Task item
Give the lines again exactly, from the one holding "and ultimately society" to the last line of the listing below, both ends included and nothing added.
(Information)
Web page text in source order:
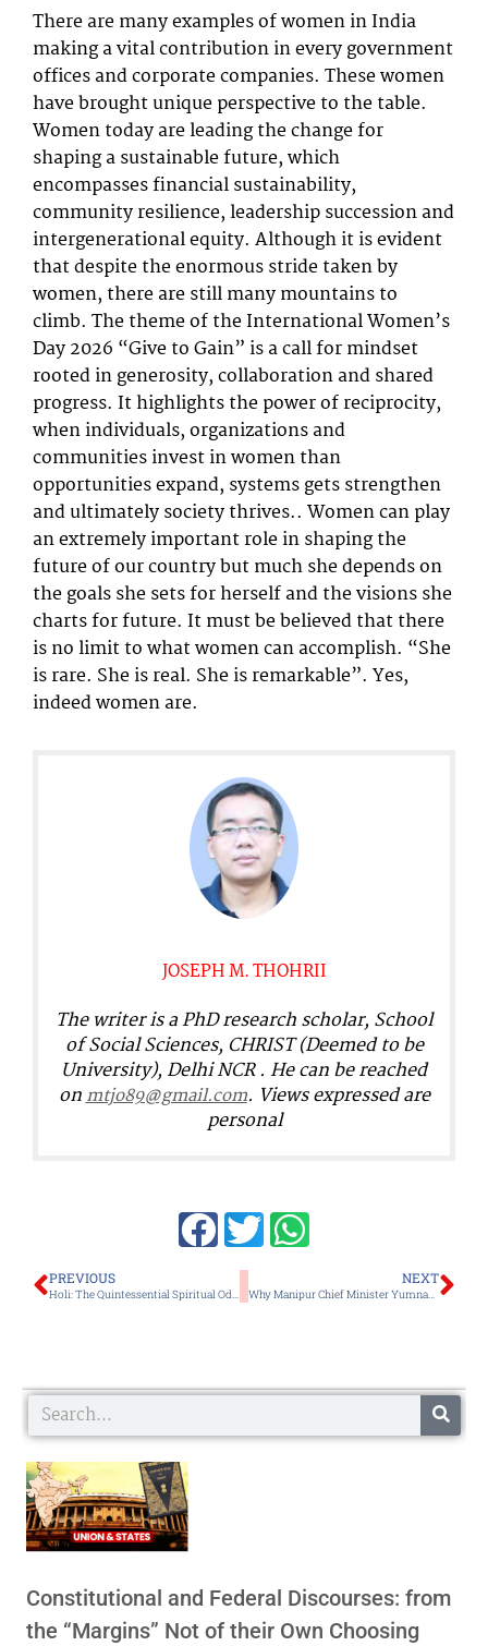
There are many examples of women in India
making a vital contribution in every government
offices and corporate companies. These women
have brought unique perspective to the table.
Women today are leading the change for
shaping a sustainable future, which
encompasses financial sustainability,
community resilience, leadership succession and
intergenerational equity. Although it is evident
that despite the enormous stride taken by
women, there are still many mountains to
climb. The theme of the International Women’s
Day 2026 “Give to Gain” is a call for mindset
rooted in generosity, collaboration and shared
progress. It highlights the power of reciprocity,
when individuals, organizations and
communities invest in women than
opportunities expand, systems gets strengthen
and ultimately society thrives.. Women can play
an extremely important role in shaping the
future of our country but much she depends on
the goals she sets for herself and the visions she
charts for future. It must be believed that there
is no limit to what women can accomplish. “She
is rare. She is real. She is remarkable”. Yes,
indeed women are.
JOSEPH M. THOHRII
The writer is a PhD research scholar, School
of Social Sciences, CHRIST (Deemed to be
University), Delhi NCR . He can be reached
onmtjo89@gmail.com. Views expressed are
personal
Prev
PREVIOUS NEXT
Search
Constitutional and Federal Discourses: from
the “Margins” Not of their Own Choosing
(End Information)
Task output
and ultimately society thrives.. Women can play
an extremely important role in shaping the
future of our country but much she depends on
the goals she sets for herself and the visions she
charts for future. It must be believed that there
is no limit to what women can accomplish. “She
is rare. She is real. She is remarkable”. Yes,
indeed women are.
JOSEPH M. THOHRII
The writer is a PhD research scholar, School
of Social Sciences, CHRIST (Deemed to be
University), Delhi NCR . He can be reached
onmtjo89@gmail.com. Views expressed are
personal
Prev
PREVIOUS NEXT
Search
Constitutional and Federal Discourses: from
the “Margins” Not of their Own Choosing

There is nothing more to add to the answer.